- **Your objective**: Every record must be transcribed in its entirety, apart from the images, which are to be omitted.

- **Recorded data**:
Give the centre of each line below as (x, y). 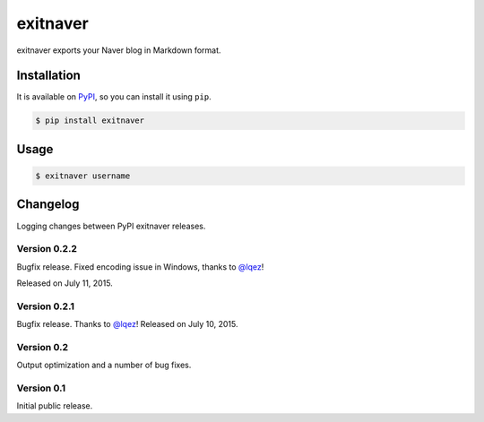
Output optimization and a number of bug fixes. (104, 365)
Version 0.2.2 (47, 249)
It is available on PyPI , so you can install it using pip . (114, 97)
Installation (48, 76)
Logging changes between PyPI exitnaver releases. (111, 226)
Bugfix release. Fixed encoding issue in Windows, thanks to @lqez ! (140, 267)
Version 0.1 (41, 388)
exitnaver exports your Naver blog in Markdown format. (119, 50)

- **Your solution**:
Give the centre of each line below as (x, y). 
Output optimization and a number of bug fixes. (104, 365)
Version 0.2.2 (47, 249)
It is available on PyPI , so you can install it using pip . (114, 97)
Installation (48, 76)
Logging changes between PyPI exitnaver releases. (111, 226)
Bugfix release. Fixed encoding issue in Windows, thanks to @lqez ! (140, 267)
Version 0.1 (41, 388)
exitnaver exports your Naver blog in Markdown format. (119, 50)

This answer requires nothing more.